About this exercise
Word for word, set down every line of the entries below from the line with "EVI2 (suggested by Jonas Ardo) (111, 375)" to the line with "one (378, 29)", including both, and no other line.

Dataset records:
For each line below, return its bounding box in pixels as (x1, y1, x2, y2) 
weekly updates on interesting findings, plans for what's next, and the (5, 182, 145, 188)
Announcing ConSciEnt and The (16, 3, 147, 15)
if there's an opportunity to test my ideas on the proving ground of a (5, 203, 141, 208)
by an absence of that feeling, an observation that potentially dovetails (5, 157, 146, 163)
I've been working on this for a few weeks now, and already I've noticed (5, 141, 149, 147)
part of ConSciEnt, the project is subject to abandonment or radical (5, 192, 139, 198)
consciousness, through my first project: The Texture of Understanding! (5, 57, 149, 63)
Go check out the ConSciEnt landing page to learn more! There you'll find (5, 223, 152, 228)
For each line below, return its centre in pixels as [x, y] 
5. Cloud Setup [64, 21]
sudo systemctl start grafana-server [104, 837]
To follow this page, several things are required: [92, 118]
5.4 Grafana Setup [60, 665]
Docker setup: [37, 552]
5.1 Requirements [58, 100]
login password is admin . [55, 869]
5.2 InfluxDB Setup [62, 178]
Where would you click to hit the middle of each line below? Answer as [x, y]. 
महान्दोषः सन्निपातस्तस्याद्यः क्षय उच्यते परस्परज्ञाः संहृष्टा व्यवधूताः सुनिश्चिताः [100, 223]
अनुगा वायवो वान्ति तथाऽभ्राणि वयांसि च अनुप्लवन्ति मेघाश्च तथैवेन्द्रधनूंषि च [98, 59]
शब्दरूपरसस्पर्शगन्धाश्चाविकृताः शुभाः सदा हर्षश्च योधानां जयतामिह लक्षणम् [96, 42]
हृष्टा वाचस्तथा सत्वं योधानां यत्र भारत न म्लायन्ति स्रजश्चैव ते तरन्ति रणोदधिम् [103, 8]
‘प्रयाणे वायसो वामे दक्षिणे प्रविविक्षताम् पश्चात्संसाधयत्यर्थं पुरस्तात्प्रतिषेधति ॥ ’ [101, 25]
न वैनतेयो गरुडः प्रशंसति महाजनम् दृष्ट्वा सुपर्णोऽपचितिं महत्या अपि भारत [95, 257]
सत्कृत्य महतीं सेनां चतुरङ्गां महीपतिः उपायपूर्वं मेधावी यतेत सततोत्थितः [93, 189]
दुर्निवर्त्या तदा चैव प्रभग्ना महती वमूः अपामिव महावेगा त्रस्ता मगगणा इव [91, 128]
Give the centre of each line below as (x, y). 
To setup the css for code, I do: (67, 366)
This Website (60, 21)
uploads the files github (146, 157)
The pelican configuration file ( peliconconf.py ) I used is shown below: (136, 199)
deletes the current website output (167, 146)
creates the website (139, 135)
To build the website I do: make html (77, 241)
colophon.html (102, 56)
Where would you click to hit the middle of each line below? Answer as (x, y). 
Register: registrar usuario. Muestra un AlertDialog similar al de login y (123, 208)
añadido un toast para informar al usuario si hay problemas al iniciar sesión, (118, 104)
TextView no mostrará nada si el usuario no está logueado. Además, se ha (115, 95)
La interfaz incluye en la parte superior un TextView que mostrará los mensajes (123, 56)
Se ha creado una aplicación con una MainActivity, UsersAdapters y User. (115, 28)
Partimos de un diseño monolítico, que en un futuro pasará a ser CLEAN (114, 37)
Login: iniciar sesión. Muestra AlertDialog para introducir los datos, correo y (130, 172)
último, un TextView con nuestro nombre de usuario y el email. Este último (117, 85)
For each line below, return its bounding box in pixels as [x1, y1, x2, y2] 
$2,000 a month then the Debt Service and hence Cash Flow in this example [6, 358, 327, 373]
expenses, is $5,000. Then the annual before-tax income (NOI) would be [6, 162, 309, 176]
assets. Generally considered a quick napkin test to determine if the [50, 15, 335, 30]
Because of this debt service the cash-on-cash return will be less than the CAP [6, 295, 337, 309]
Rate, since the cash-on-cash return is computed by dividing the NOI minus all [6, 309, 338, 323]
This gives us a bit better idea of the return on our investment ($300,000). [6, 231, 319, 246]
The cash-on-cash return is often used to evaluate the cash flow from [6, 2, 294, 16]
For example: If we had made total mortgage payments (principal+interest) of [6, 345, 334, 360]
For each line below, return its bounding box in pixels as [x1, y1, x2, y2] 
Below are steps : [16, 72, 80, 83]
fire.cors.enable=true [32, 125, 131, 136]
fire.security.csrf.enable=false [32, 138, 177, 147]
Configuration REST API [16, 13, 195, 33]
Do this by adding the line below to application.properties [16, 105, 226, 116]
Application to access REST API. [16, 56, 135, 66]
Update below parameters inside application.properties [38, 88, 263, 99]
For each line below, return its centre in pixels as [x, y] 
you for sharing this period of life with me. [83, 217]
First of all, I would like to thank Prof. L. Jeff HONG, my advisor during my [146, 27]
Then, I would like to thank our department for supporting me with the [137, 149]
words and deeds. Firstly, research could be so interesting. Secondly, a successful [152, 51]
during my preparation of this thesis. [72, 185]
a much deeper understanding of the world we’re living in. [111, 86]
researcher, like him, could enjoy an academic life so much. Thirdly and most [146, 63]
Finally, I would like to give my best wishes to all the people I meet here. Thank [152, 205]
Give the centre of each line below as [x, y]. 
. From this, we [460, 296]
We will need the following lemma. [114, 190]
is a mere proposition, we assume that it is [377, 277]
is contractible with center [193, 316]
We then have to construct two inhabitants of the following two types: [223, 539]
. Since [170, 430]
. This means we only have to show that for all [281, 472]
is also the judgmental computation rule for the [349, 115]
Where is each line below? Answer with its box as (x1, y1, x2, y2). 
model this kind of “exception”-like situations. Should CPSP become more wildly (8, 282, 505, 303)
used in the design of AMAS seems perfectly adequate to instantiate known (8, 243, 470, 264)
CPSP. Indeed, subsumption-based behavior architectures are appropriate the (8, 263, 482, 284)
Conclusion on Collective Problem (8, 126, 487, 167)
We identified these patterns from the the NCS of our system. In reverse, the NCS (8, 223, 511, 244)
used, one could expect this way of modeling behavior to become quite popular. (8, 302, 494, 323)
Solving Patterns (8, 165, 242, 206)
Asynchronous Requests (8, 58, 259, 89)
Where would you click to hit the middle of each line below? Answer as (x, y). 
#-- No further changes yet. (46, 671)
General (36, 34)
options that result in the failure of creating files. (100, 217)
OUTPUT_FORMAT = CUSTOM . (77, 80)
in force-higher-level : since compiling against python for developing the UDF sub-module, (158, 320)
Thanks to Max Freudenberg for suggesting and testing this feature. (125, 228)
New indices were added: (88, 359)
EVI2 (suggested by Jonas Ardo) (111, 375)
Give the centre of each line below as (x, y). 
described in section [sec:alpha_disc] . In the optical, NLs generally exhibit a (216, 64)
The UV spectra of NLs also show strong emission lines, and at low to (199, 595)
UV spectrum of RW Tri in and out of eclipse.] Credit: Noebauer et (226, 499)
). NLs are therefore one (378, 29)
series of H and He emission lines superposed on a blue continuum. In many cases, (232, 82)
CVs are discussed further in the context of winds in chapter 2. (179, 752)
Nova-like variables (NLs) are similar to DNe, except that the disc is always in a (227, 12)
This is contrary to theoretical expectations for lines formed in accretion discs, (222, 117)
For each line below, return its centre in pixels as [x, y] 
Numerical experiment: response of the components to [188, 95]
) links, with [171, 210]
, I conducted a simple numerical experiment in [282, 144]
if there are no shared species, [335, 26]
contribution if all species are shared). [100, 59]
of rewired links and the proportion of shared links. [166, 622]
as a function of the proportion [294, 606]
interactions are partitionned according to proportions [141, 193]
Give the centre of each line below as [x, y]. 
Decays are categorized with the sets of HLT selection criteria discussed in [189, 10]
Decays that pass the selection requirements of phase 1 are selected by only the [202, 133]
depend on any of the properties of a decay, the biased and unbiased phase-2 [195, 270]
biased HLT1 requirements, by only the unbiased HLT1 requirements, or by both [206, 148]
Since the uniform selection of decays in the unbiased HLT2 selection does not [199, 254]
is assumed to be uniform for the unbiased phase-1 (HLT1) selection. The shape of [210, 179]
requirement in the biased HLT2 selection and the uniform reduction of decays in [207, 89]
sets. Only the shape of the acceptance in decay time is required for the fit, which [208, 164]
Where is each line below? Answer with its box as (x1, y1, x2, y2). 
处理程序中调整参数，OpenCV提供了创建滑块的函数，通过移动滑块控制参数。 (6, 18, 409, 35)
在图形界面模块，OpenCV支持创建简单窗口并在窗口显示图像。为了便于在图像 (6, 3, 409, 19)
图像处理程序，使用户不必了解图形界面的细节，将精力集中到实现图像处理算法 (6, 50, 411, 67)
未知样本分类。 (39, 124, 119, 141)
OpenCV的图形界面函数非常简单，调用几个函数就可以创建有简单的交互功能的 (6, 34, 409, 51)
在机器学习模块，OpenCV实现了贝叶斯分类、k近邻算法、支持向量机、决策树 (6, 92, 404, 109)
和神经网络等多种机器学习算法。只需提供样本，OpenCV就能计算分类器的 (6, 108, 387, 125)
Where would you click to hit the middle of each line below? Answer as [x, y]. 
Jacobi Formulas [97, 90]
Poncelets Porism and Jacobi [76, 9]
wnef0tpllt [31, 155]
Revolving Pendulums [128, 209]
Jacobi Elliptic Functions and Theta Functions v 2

Exercise output
EVI2 (suggested by Jonas Ardo) (111, 375)
Give the centre of each line below as (x, y). 
described in section [sec:alpha_disc] . In the optical, NLs generally exhibit a (216, 64)
The UV spectra of NLs also show strong emission lines, and at low to (199, 595)
UV spectrum of RW Tri in and out of eclipse.] Credit: Noebauer et (226, 499)
). NLs are therefore one (378, 29)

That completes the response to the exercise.